**Input data**
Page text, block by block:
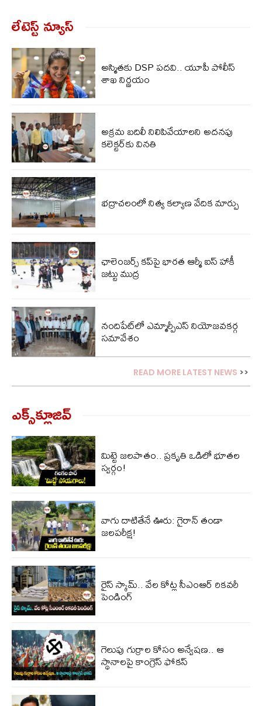
లేటెస్ట్ న్యూస్‌
అస్మితకు DSP పదవి.. యూపీ పోలీస్
శాఖ నిర్ణయం
అక్రమ బదిలీ నిలిపివేయాలని అదనపు
కలెక్టర్‌కు వినతి
భద్రాచలంలో నిత్య కల్యాణ వేదిక మార్పు
ఛాలెంజర్స్ కప్‌పై భారత ఆర్మీ ఐస్ హాకీ
జట్టు ముద్ర
నందిపేట్‌లో ఎమ్మార్పీఎస్ నియోజవకర్గ
సమావేశం
READ MORE LATEST NEWS >>
ఎక్స్‌క్లూజివ్‌
మిట్టె జలపాతం.. ప్రకృతి ఒడిలో భూతల
స్వర్గం!
వాగు దాటితేనే ఊరు: గైరాన్ తండా
జలపరీక్ష!
రైస్ స్కామ్.. వేల కోట్ల‌ సీఎంఆర్ రికవరీ
పెండింగ్
గెలుపు గుర్రాల కోసం అన్వేషణ.. ఆ
స్థానాలపై కాంగ్రెస్ ఫోకస్

**Exercise requirements**
Nothing but the lines from the one with "జట్టు ముద్ర" through the last line of the data should appear; print them exactly.

**Reply to the task**
జట్టు ముద్ర
నందిపేట్‌లో ఎమ్మార్పీఎస్ నియోజవకర్గ
సమావేశం
READ MORE LATEST NEWS >>
ఎక్స్‌క్లూజివ్‌
మిట్టె జలపాతం.. ప్రకృతి ఒడిలో భూతల
స్వర్గం!
వాగు దాటితేనే ఊరు: గైరాన్ తండా
జలపరీక్ష!
రైస్ స్కామ్.. వేల కోట్ల‌ సీఎంఆర్ రికవరీ
పెండింగ్
గెలుపు గుర్రాల కోసం అన్వేషణ.. ఆ
స్థానాలపై కాంగ్రెస్ ఫోకస్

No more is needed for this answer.